## To do:
Answer with a number only: how many lines of the entries below contain the word "States"?

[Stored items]

____________________

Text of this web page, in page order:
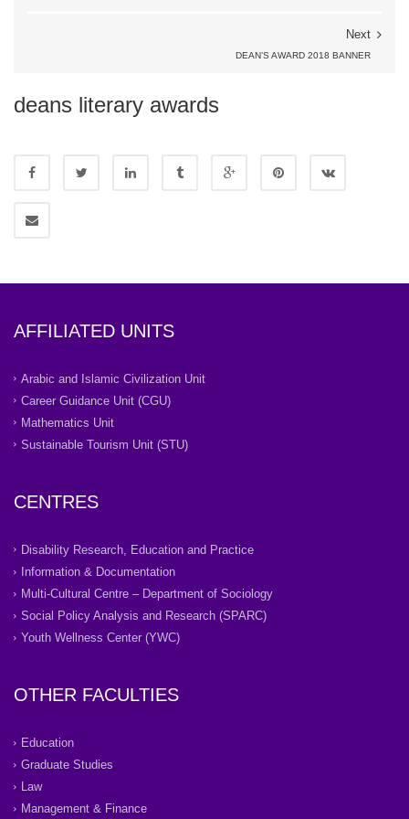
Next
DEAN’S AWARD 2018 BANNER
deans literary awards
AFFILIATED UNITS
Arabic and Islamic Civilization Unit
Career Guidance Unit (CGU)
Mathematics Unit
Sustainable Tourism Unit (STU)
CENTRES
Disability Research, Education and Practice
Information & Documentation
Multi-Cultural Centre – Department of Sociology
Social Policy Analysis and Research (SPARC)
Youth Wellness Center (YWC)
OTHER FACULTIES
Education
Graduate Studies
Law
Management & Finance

____________________

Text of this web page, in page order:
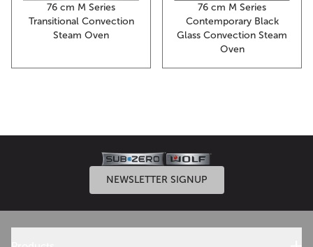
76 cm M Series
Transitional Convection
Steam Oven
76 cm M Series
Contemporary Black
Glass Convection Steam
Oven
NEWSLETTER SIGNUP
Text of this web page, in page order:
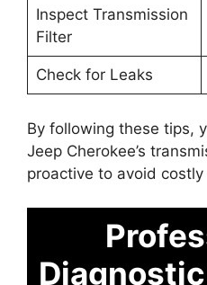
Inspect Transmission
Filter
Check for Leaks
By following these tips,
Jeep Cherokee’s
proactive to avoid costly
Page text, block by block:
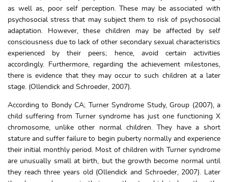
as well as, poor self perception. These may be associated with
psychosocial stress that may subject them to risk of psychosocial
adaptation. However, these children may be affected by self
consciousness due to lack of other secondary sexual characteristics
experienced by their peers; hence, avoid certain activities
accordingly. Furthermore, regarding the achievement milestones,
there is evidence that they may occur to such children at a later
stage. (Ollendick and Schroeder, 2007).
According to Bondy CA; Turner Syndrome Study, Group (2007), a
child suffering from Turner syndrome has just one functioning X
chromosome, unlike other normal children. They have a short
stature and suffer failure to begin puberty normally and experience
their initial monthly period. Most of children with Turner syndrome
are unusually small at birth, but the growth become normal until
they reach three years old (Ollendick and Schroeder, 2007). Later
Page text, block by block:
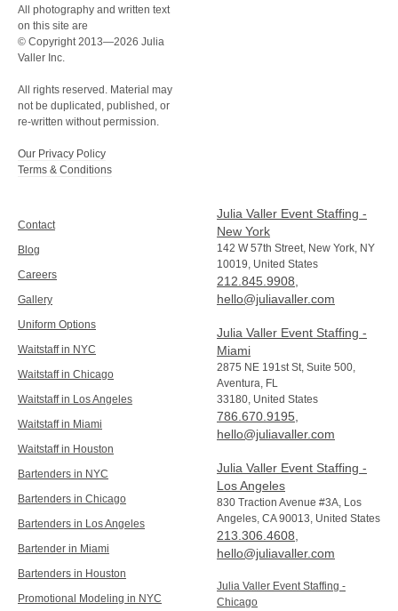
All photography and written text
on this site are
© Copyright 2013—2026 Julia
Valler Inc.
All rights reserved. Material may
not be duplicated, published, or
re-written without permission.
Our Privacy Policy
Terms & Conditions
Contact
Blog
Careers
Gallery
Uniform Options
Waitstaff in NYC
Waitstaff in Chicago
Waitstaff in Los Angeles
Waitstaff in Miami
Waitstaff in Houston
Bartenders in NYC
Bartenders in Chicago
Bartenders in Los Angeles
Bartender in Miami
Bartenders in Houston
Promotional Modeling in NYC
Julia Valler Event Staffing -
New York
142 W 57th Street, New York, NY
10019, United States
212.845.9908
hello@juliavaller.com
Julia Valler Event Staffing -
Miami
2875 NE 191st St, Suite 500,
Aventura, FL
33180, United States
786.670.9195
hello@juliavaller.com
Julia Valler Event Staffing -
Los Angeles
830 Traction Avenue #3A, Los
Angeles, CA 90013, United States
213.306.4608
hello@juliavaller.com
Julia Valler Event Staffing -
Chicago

____________________

## Answer to the problem:
3